Со всеми этими нападками, конечно, мое дело справляться и не писать Вам, если не одно обстоятельство. Ряд лиц, среди них я знаю многих, которые доброжелательно относятся ко мне, либо прямо говорили, либо намеками, что якобы руководство Академии наук и, в частности, даже и Вы лично высказывались о том, что Капица — такой-то ученый, ему, конечно, нужно оказывать помощь в работе, хотя «по духу он нам чужд», и прочее в таком духе.

Жизнь Академии полна намеками на мнения руководящих товарищей, но я уверен, что зачастую эти намеки не соответствуют действительности, их делают так безответственно, потому что мало кто будет их проверять. Поэтому я думаю, что буду прав, если прямо спрошу Вас, делались [ли] подобные указания и являются ли выступления тт. Деборина и Кржижановского как бы отражением этих указаний?[100]

Если нет, то, конечно, я буду очень рад этому и я надеюсь, что тогда товарищу Деборину об этом скажут.

Если да, т. е. Вы действительно считаете, что моя работа чужда идеалам и нуждам Союза и его науке, то самое лучшее об этом мне прямо сказать, так как до сих пор этого я не чувствовал.

В самом деле, возражая хотя бы на недавнее заявление товарища Деборина, что я презрительно отношусь к советской науке, [должен сказать, что] это же нелепо, так как я главные свои силы отдаю этой науке и на ее созидание. А как же можно презирать то, за что борешься? А борюсь я за советскую науку, отличную от капиталистической. Это отличие я вижу не в разных философиях, которые, искренне говоря, плохо понимаю, но в том, что связь нашей науки с жизнью у нас должна быть более полная, чем у кого-либо другого. Наша наука должна иметь организованную целеустремленность н направление к тому, чтобы «переделать природу» на пользу людям. Наука сама по себе, как самоцель, что еще многие у нас считают, не может у нас существовать.
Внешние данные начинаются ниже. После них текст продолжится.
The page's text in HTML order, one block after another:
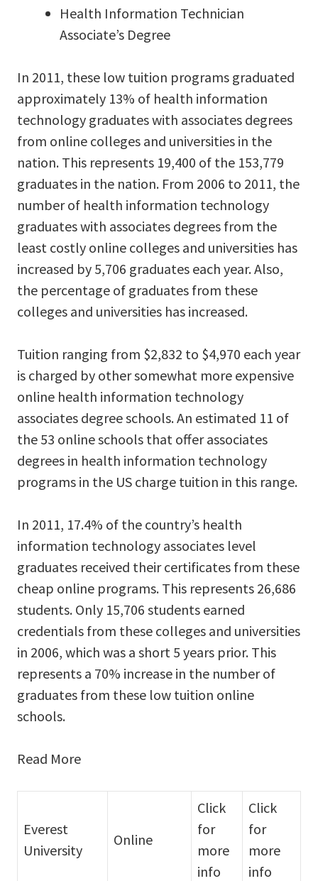
Health Information Technician
Associate’s Degree
In 2011, these low tuition programs graduated
approximately 13% of health information
technology graduates with associates degrees
from online colleges and universities in the
nation. This represents 19,400 of the 153,779
graduates in the nation. From 2006 to 2011, the
number of health information technology
graduates with associates degrees from the
least costly online colleges and universities has
increased by 5,706 graduates each year. Also,
the percentage of graduates from these
colleges and universities has increased.
Tuition ranging from $2,832 to $4,970 each year
is charged by other somewhat more expensive
online health information technology
associates degree schools. An estimated 11 of
the 53 online schools that offer associates
degrees in health information technology
programs in the US charge tuition in this range.
In 2011, 17.4% of the country’s health
information technology associates level
graduates received their certificates from these
cheap online programs. This represents 26,686
students. Only 15,706 students earned
credentials from these colleges and universities
in 2006, which was a short 5 years prior. This
represents a 70% increase in the number of
graduates from these low tuition online
schools.
Read More
Everest
University
Online
Click
for
more
info
Click
for
more
info
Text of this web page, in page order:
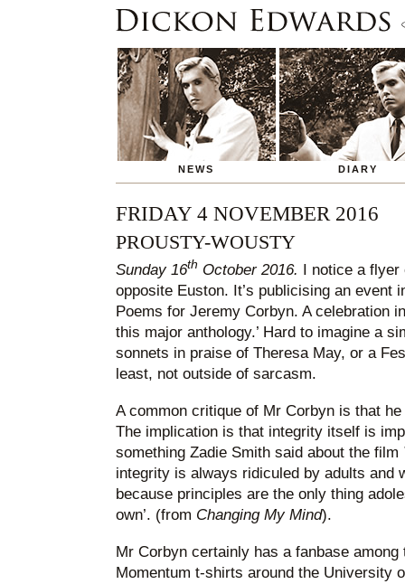
NEWS DIARY
FRIDAY 4 NOVEMBER 2016
PROUSTY-WOUSTY
Sunday 16th October 2016. I notice a flyer
opposite Euston. It’s publicising an event
Poems for Jeremy Corbyn. A celebration
this major anthology.’ Hard to imagine a
sonnets in praise of Theresa May, or a
least, not outside of sarcasm.
A common critique of Mr Corbyn is that
The implication is that integrity itself is
something Zadie Smith said about the film
integrity is always ridiculed by adults and
because principles are the only thing
own’. (from Changing My Mind).
Mr Corbyn certainly has a fanbase
Momentum t-shirts around the University
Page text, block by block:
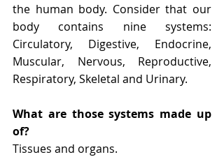
the human body. Consider that our
body contains nine systems:
Circulatory, Digestive, Endocrine,
Muscular, Nervous, Reproductive,
Respiratory, Skeletal and Urinary.
What are those systems made up
of?
Tissues and organs.
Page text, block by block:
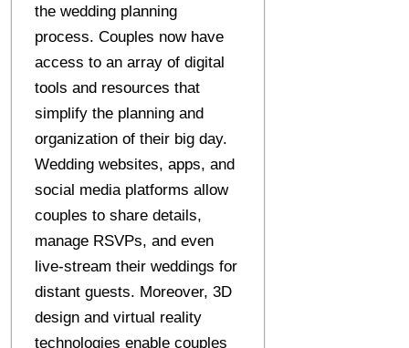
the wedding planning
process. Couples now have
access to an array of digital
tools and resources that
simplify the planning and
organization of their big day.
Wedding websites, apps, and
social media platforms allow
couples to share details,
manage RSVPs, and even
live-stream their weddings for
distant guests. Moreover, 3D
design and virtual reality
technologies enable couples
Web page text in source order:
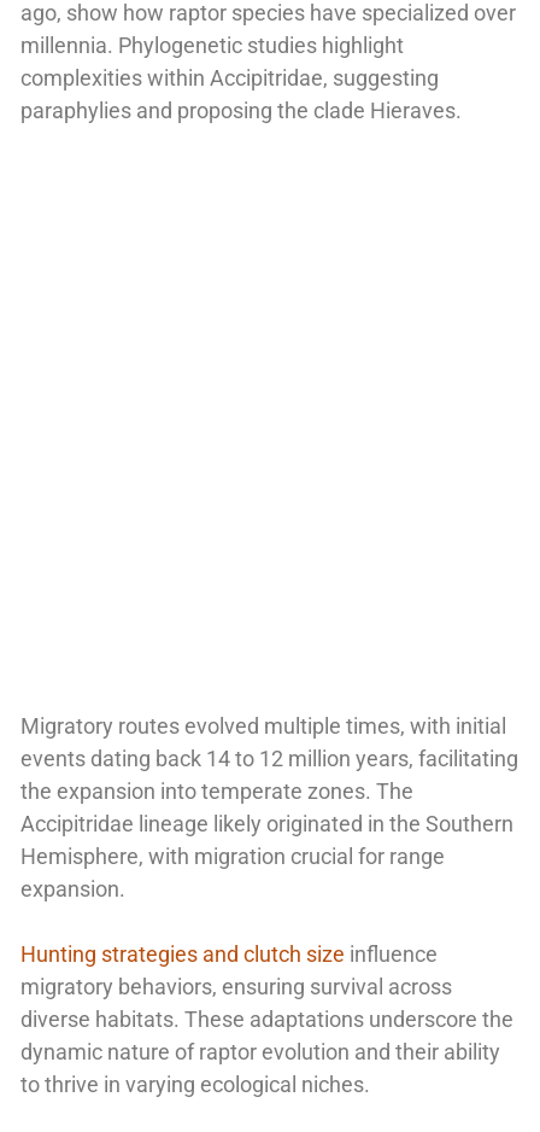
ago, show how raptor species have specialized over
millennia. Phylogenetic studies highlight
complexities within Accipitridae, suggesting
paraphylies and proposing the clade Hieraves.
Migratory routes evolved multiple times, with initial
events dating back 14 to 12 million years, facilitating
the expansion into temperate zones. The
Accipitridae lineage likely originated in the Southern
Hemisphere, with migration crucial for range
expansion.
Hunting strategies and clutch size influence
migratory behaviors, ensuring survival across
diverse habitats. These adaptations underscore the
dynamic nature of raptor evolution and their ability
to thrive in varying ecological niches.
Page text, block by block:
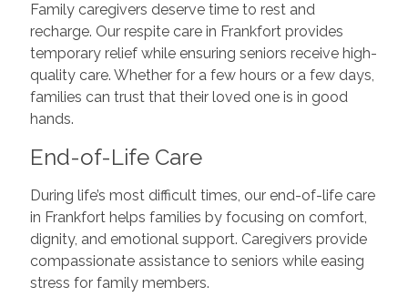
Family caregivers deserve time to rest and
recharge. Our respite care in Frankfort provides
temporary relief while ensuring seniors receive high-
quality care. Whether for a few hours or a few days,
families can trust that their loved one is in good
hands.
End-of-Life Care
During life’s most difficult times, our end-of-life care
in Frankfort helps families by focusing on comfort,
dignity, and emotional support. Caregivers provide
compassionate assistance to seniors while easing
stress for family members.
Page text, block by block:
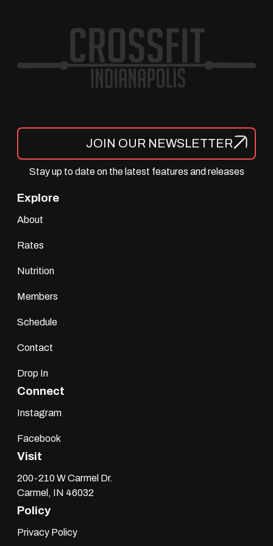
JOIN OUR NEWSLETTER
Stay up to date on the latest features and releases
Explore
About
Rates
Nutrition
Members
Schedule
Contact
Drop In
Connect
Instagram
Facebook
Visit
200-210 W Carmel Dr.
Carmel, IN 46032
Policy
Privacy Policy
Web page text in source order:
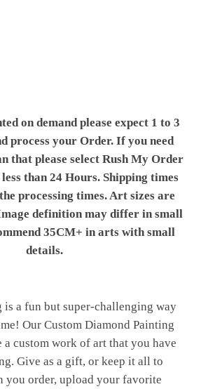
on demand please expect 1 to 3
process your Order. If you need
that please select Rush My Order
than 24 Hours. Shipping times
processing times. Art sizes are
definition may differ in small
35CM+ in arts with small
details.
is a fun but super-challenging way
Our Custom Diamond Painting
custom work of art that you have
Give as a gift, or keep it all to
you order, upload your favorite
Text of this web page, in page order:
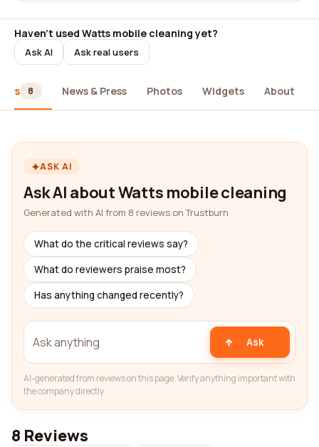
Haven't used Watts mobile cleaning yet?
Ask AI Ask real users
8 News & Press Photos Widgets About
ASK AI
Ask AI about Watts mobile cleaning
Generated with AI from 8 reviews on Trustburn
What do the critical reviews say?
What do reviewers praise most?
Has anything changed recently?
Ask
AI-generated from reviews on this page. Verify anything important with
the company directly.
8 Reviews
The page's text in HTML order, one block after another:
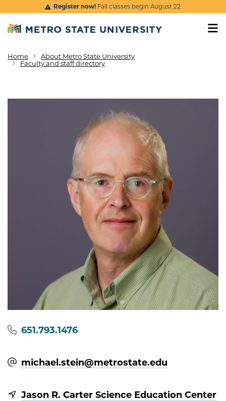
Skip to main content
Register now!Fall classes begin August 22.
Breadcrumb
Home
About Metro State University
Faculty and staff directory
Phone
651.793.1476
michael.stein@​metrostate.edu
Jason R. Carter Science Education Center
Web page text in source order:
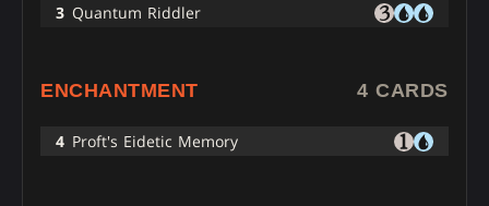
3 Quantum Riddler
ENCHANTMENT 4 CARDS
4 Proft's Eidetic Memory
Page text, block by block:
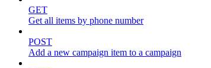
GET
Get all items by phone number
POST
Add a new campaign item to a campaign
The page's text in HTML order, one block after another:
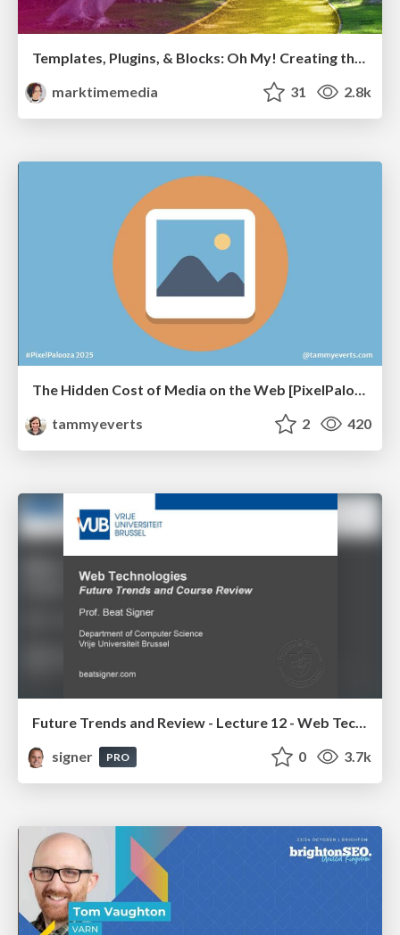
Templates, Plugins, & Blocks: Oh My! Creating the theme that thinks of everything
marktimemedia
31 2.8k
The Hidden Cost of Media on the Web [PixelPalooza 2025]
tammyeverts
2 420
signer
PRO 0 3.7k
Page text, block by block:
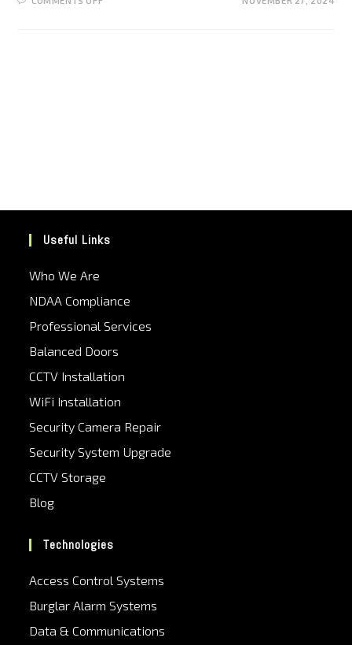
Useful Links
Who We Are
NDAA Compliance
Professional Services
Balanced Doors
CCTV Installation
WiFi Installation
Security Camera Repair
Security System Upgrade
CCTV Storage
Blog
Technologies
Access Control Systems
Burglar Alarm Systems
Data & Communications
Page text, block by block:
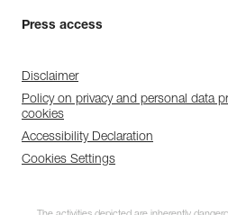
Press access
Disclaimer
Policy on privacy and personal data
cookies
Accessibility Declaration
Cookies Settings
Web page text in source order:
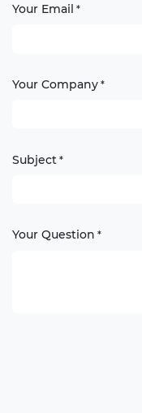
Your Email *
Your Company *
Subject *
Your Question *
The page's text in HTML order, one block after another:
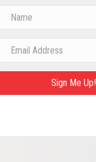
Sign Me Up!
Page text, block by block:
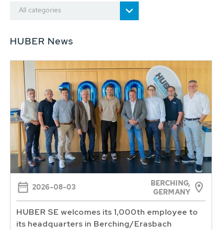
All categories
HUBER News
2026-08-03
BERCHING,
GERMANY
HUBER SE welcomes its 1,000th employee to
its headquarters in Berching/Erasbach
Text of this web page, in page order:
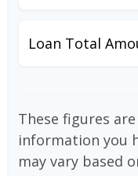
Loan Total
These figures
information you
may vary based
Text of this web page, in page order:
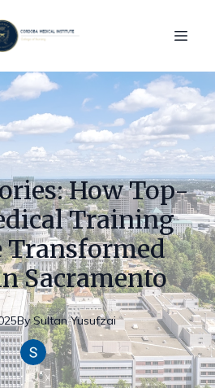
How Top-
Training
Transformed
Sacramento
By Sultan Yusufzai
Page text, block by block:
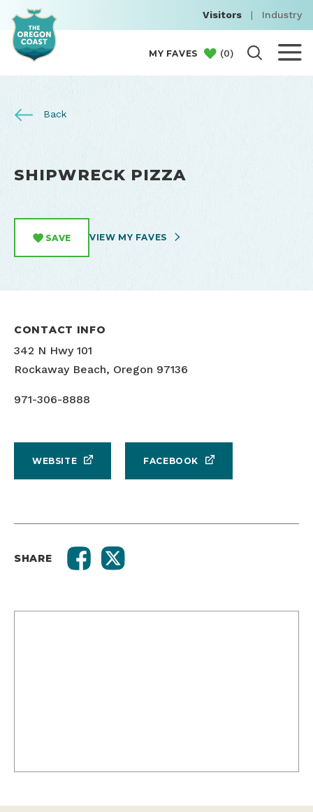
Visitors | Industry
MY FAVES (0)
Back
SHIPWRECK PIZZA
SAVE VIEW MY FAVES
CONTACT INFO
342 N Hwy 101
Rockaway Beach, Oregon 97136
971-306-8888
WEBSITE FACEBOOK
SHARE
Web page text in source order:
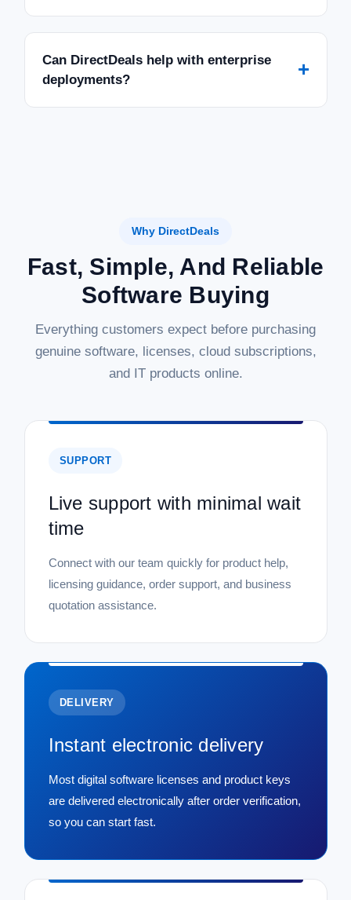
Can DirectDeals help with enterprise
deployments?
+
Why DirectDeals
Fast, Simple, And Reliable
Software Buying
Everything customers expect before purchasing
genuine software, licenses, cloud subscriptions,
and IT products online.
SUPPORT
Live support with minimal wait
time
Connect with our team quickly for product help,
licensing guidance, order support, and business
quotation assistance.
DELIVERY
Instant electronic delivery
Most digital software licenses and product keys
are delivered electronically after order verification,
so you can start fast.
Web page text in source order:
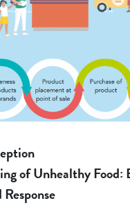
of Unhealthy Food:
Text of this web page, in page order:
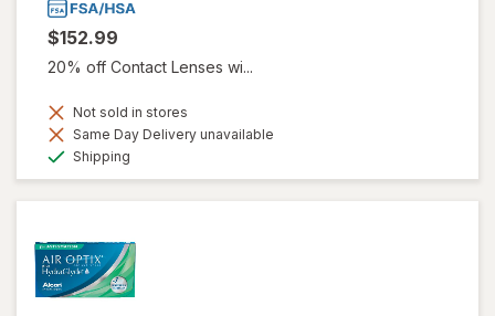
$152.99
20% off Contact Lenses wi...
Not sold in stores
Same Day Delivery unavailable
Shipping
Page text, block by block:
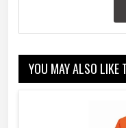
YOU MAY ALSO LIKE
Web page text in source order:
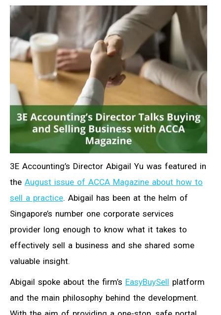
3E Accounting’s Director Abigail Yu was featured in
the August issue of ACCA Magazine about how to
sell a practice. Abigail has been at the helm of
Singapore’s number one corporate services
provider long enough to know what it takes to
effectively sell a business and she shared some
valuable insight.
Abigail spoke about the firm’s EasyBuySell platform
and the main philosophy behind the development.
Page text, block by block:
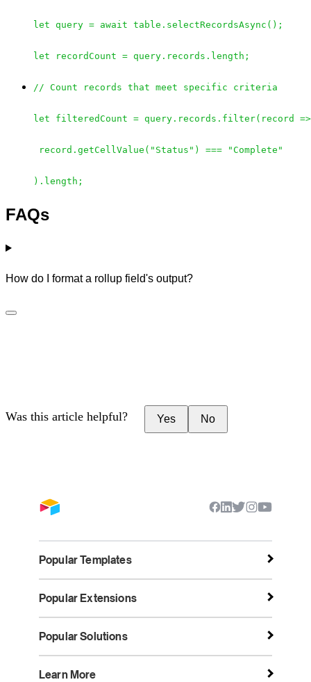
let query = await table.selectRecordsAsync();
let recordCount = query.records.length;
// Count records that meet specific criteria
let filteredCount = query.records.filter(record =>
record.getCellValue("Status") === "Complete"
).length;
FAQs
How do I format a rollup field's output?
Was this article helpful? Yes No
Popular Templates
Popular Extensions
Popular Solutions
Learn More

Обычно связь науки с жизнью у нас понимают неправильно. Например, как говорил академик Комаров <...> в институтах Академии наук ведутся прикладные работы — для страны, и совсем оторванные, теоретические — для души. Смысл нашей науки как раз в отсутствии этого разобщения <...> чтобы не профанировать теорию. Многие эту возможность отрицают. Но, не хвастаясь, мне кажется, что направление и характер моей работы в области низких температур есть очень близкий образчик советской науки. Хотя бы работа по турбине так же признается учеными от чистой науки, как и практиками, и направлена к удовлетворению запросов хозяйства страны. Моя научная работа в Союзе и отличается от той, которую я вел в Англии, тем, что там я не ставил перед собой интерес страны, парода, а выбирал [то] направление в работе, [которое] казалось наиболее забавным.

Далее, я думаю, что структура нашего института более характерна для советской науки. Он менее бюрократичен, более гибок, в его творческую работу стремятся вовлечь весь коллектив от мала до велика. И, между прочим, что тоже мне кажется очень важно, институт так организован, что директор его сам занят научной работой значительно больше половины своего времени. Конечно, у нас много еще противоречий и недостатков, которые еще не умеем изжить, но все же я думаю, мы значительно ближе приближаемся, чем большинство институтов Академии наук, к той структуре, которая должна быть характерна для советской науки.

Если я хочу показать, какая должна быть наша особенная советская наука, то единственный путь это сделать наверняка — это примером, а не словами. Мне казалось, что кое-что из сделанного мною уже убедительно как пример. Но выступление товарища Деборина показывает, что я ошибся. Поэтому всякое мое вмешательство в организацию советской науки при создавшихся условиях будет неправильно.

Сейчас, например, я не утерпел и написал товарищу Вознесенскому о планировании науки в Союзе. Он передал мое письмо на рассмотрение в Президиум Академии наук. Наверное, там будут не согласны со мной, но я не пойду защищать свои взгляды, даже если позовут. Уж очень неприятно и обидно подвергаться личной критике, подобно описанной[101].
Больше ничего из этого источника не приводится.